Ia tidak ingin mood nya rusak gegara asistennya yang nggak ada akhlak itu. Tomy yang tidak ingin gajinya di potong pun segera mengambil langkah seribu.


🍃🍃🍃


Aluna terbangun dari tidurnya, kala perutnya terasa sakit. Ia mengejapkan matanya menyesuaikan cahaya yang masuk ke dalam retina matanya.


Ia melihat kesamping, ternyata kosong. Ia tidak mendapati suaminya. Aluna bangkit dari tidurnya. Tubuhnya seakan remuk karena ulah suaminya. Semalam suaminya benar-benar tidak memberikan waktu untuknya beristirahat.


Aluna menutup tubuhnya dengan selimut. Sakit, itulah yang ia rasakan sekarang ini. Dengan perlahan, ia berjalan menuju kamar mandi.


Sesampainya di kamar mandi, Ia mengisi bathtub dengan air hangat. Setelah terisi penuh, ia meneteskan aroma terapi dan juga aroma Vanilla ke dalam air itu. Aroma yang sangat ia suka.

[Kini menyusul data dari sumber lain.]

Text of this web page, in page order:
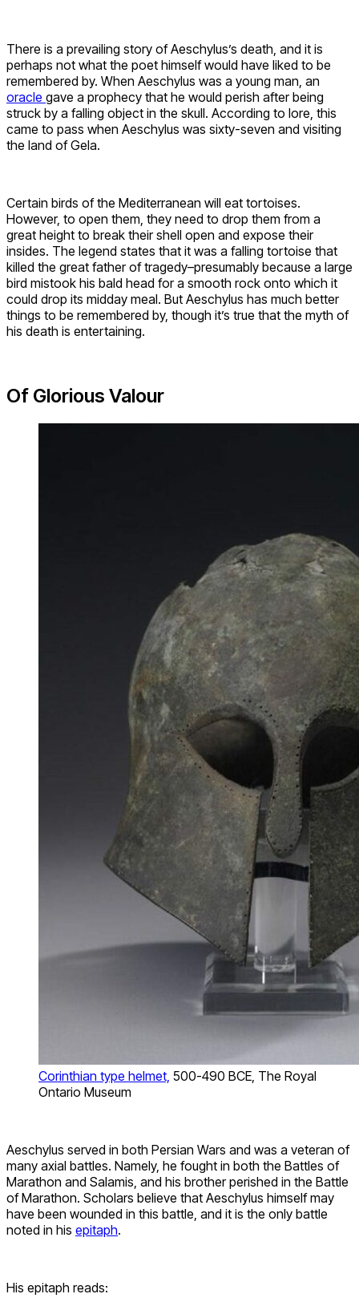
There is a prevailing story of Aeschylus’s death, and it is
perhaps not what the poet himself would have liked to be
remembered by. When Aeschylus was a young man, an
oracle gave a prophecy that he would perish after being
struck by a falling object in the skull. According to lore, this
came to pass when Aeschylus was sixty-seven and visiting
the land of Gela.
Certain birds of the Mediterranean will eat tortoises.
However, to open them, they need to drop them from a
great height to break their shell open and expose their
insides. The legend states that it was a falling tortoise that
killed the great father of tragedy–presumably because a large
bird mistook his bald head for a smooth rock onto which it
could drop its midday meal. But Aeschylus has much better
things to be remembered by, though it’s true that the myth of
his death is entertaining.
Of Glorious Valour
Corinthian type helmet, 500-490 BCE, The Royal
Ontario Museum
Aeschylus served in both Persian Wars and was a veteran of
many axial battles. Namely, he fought in both the Battles of
Marathon and Salamis, and his brother perished in the Battle
of Marathon. Scholars believe that Aeschylus himself may
have been wounded in this battle, and it is the only battle
noted in his epitaph.
His epitaph reads:

Aluna membuka selimut yang menutupi tubuhnya. Alangkah kagetnya ia melihat tubuhnya yang sudah di penuhi tanda merah.


" Dasar, macan mesum!"


Ia masuk kedalam bathtub dan segera membersihkan dirinya. Aluna memejamkan matanya menikmati acara mandinya. Aroma terapi itu sungguh mampu membuatnya tenang.

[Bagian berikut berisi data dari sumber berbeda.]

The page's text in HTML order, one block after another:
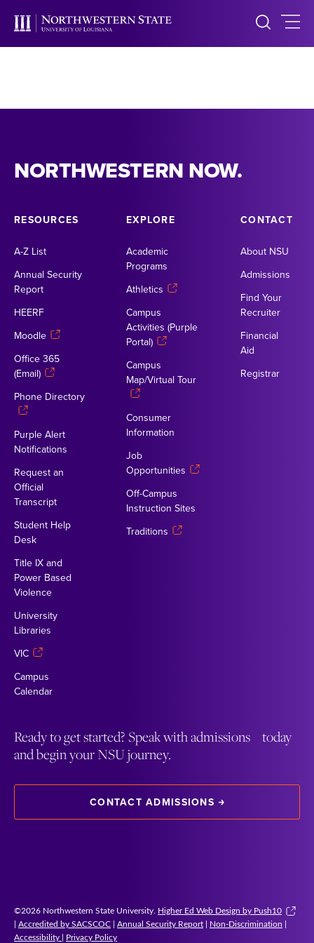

Setelah tiga puluh menit, Aluna pun menyudahi acara mandinya. Sekarang tubuhnya sudah terasa lebih rileks dan rasa sakit di bagian bawahnya sudah berkurang. Ia keluar dari bathtub dan memakai jubah handuknya.


Hari ini ia tidak akan ke kampus. Karena tidak mungkin ia pergi dengan keadaannya seperti ini. Apalagi tanda yang dibuat suaminya itu memenuhi lehernya.


" Gimana cara menutupi tanda ini ya?"


Aluna mengambil bedak bayi untuk menutupi tanda yang di lehernya. Tapi bedak itu tidak mampu menutupi tanda merah keunguan itu. Ia pun memakai foundation . Ia lega karena foundation itu bisa menutupi tanda merah itu.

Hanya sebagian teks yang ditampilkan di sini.